THE PROBLEM: Give the data again exactly as it appears.

RECORDED INFORMATION:
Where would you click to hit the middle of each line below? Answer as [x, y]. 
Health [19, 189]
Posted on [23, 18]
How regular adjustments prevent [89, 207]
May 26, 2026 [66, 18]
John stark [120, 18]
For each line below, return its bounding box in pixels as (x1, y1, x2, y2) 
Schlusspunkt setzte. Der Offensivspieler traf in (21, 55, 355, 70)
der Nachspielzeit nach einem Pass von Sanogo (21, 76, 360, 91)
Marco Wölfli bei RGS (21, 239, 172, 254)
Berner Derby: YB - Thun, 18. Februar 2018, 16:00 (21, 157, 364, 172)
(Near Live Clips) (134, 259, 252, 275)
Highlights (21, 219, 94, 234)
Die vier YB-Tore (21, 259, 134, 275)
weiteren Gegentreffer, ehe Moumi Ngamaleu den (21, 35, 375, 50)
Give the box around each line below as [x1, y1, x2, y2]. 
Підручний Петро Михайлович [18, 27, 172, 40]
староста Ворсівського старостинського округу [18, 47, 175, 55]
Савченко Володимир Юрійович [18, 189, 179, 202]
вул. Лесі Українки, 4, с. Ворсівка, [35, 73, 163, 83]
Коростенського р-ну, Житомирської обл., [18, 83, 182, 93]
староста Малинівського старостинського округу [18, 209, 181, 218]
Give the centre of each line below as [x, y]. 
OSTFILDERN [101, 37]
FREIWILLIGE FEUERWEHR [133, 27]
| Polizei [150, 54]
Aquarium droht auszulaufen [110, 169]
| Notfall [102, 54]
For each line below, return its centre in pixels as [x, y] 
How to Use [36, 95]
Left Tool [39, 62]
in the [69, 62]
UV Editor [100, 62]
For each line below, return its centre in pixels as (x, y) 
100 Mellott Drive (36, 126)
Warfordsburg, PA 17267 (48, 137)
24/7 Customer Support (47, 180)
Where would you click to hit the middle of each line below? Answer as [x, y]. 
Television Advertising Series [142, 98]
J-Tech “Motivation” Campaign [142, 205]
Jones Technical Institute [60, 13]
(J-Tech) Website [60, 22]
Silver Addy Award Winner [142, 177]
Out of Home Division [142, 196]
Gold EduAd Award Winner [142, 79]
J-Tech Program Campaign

EXPECTED ANSWER:
Where would you click to hit the middle of each line below? Answer as [x, y]. 
Health [19, 189]
Posted on [23, 18]
How regular adjustments prevent [89, 207]
May 26, 2026 [66, 18]
John stark [120, 18]
For each line below, return its bounding box in pixels as (x1, y1, x2, y2) 
Schlusspunkt setzte. Der Offensivspieler traf in (21, 55, 355, 70)
der Nachspielzeit nach einem Pass von Sanogo (21, 76, 360, 91)
Marco Wölfli bei RGS (21, 239, 172, 254)
Berner Derby: YB - Thun, 18. Februar 2018, 16:00 (21, 157, 364, 172)
(Near Live Clips) (134, 259, 252, 275)
Highlights (21, 219, 94, 234)
Die vier YB-Tore (21, 259, 134, 275)
weiteren Gegentreffer, ehe Moumi Ngamaleu den (21, 35, 375, 50)
Give the box around each line below as [x1, y1, x2, y2]. 
Підручний Петро Михайлович [18, 27, 172, 40]
староста Ворсівського старостинського округу [18, 47, 175, 55]
Савченко Володимир Юрійович [18, 189, 179, 202]
вул. Лесі Українки, 4, с. Ворсівка, [35, 73, 163, 83]
Коростенського р-ну, Житомирської обл., [18, 83, 182, 93]
староста Малинівського старостинського округу [18, 209, 181, 218]
Give the centre of each line below as [x, y]. 
OSTFILDERN [101, 37]
FREIWILLIGE FEUERWEHR [133, 27]
| Polizei [150, 54]
Aquarium droht auszulaufen [110, 169]
| Notfall [102, 54]
For each line below, return its centre in pixels as [x, y] 
How to Use [36, 95]
Left Tool [39, 62]
in the [69, 62]
UV Editor [100, 62]
For each line below, return its centre in pixels as (x, y) 
100 Mellott Drive (36, 126)
Warfordsburg, PA 17267 (48, 137)
24/7 Customer Support (47, 180)
Where would you click to hit the middle of each line below? Answer as [x, y]. 
Television Advertising Series [142, 98]
J-Tech “Motivation” Campaign [142, 205]
Jones Technical Institute [60, 13]
(J-Tech) Website [60, 22]
Silver Addy Award Winner [142, 177]
Out of Home Division [142, 196]
Gold EduAd Award Winner [142, 79]
J-Tech Program Campaign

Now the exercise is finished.